I then used ANTLR to generate a C#-based parser for my cutscene language. ANTLR will automatically create an interface with handler methods for the keywords (and the rest of the grammar), so implementing a parser was as simple as implementing the interface. The following image shows the mapping between the grammar and (some of) the generated parser callback methods.
In addition to making it very convenient to parse cutscene scripts ANTLR also produces very helpful (syntax) errors if it provided cutsene isn’t valid. For example if a user forgets a semicolon ANTLR will generate a message describing the problem (missing ‘;’) and its location (line, column).
Generating the byte-code
The byte-code generation (aka the compilation step) is easily implemented by extracting the arguments for the keywords from the context that is passed into the ANTLR-generated handler methods. For example the ‘WalkActor’ statement is compiled by extracting the name and the target location of the actor from the parsing-context before encoding this information in the byte-code of the current co-routine. The code below shows an example.

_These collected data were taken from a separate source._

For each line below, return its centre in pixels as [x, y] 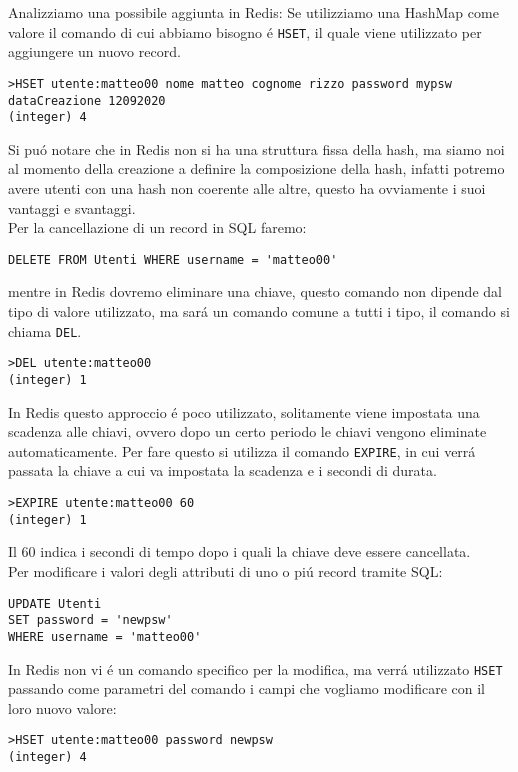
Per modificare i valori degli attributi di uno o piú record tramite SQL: [225, 570]
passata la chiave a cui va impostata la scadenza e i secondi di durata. [222, 470]
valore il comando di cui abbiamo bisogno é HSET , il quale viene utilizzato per [245, 31]
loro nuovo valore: [62, 707]
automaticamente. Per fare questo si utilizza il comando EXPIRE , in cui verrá [242, 450]
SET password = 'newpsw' [90, 620]
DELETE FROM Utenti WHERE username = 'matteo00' [173, 259]
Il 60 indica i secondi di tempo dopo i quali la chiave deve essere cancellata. [239, 551]
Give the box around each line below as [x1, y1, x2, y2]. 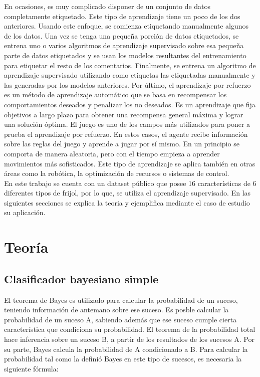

Once the byte-code for all co-routines is created the final executable is produced by combining the byte-code of all used co-routines into an executable. This so called linking step is very complicated for a general-purpose language like C++, but thankfully that isn’t the case for my simple cutscene language. In fact the most complicated aspect of the linking step is to compute the correct start address for ‘StartRoutine’ calls.
At this stage the compiler also makes sure that the script only uses actors that are created and a error will be printed if that isn’t the case. The linker doesn’t currently reason about the order of execution, so it is still possible to cause a run-time error by using an actor before it is created.
Executing the byte-code
Obviously the main goal of designing a domain-specific language and writing a compiler for it is to execute the generated byte-code. In the context of my simple cutscene language this is actually pretty easy to do. The interpreter (aka virtual machine) simply iterates over all active co-routines and executes its commands until either a yield, return or blocking operation is encountered.
Blocking operations won’t move the program counter (PC) until the command is completed. Most of these operations use local (per co-routine) registers to store the state of the command. For example the ‘Wait’ operation stores the elapsed time (in milliseconds) in register A. Once the value in the register is equal or larger to the specified wait duration the command is marked as completed and the PC is moved to the next operation.
As long as there is at least one co-routine that is still active the ‘renderer’ iterates of the current actors and draws their currently active animation frame along with all visible text instances. Once all co-routines encounter a return operation the cutscene has ended.
Conclusion
My takeaway from this project is that designing and implementing a simple domain-specific language is actually not that hard and certainly a lot of fun. Using ANTLR to generate the parser for the language has convinced me of the benefits of defining data formally using a grammar (or schema). I don’t even want to know how much time I spent writing parsers during my career.
I’ll probably never design and implement a programming language in my professional life (and I think that’s for the best), but I’ll certainly experiment with the idea of using a grammar to define asset files in the future. Hopefully I’ll never have to write another parser again!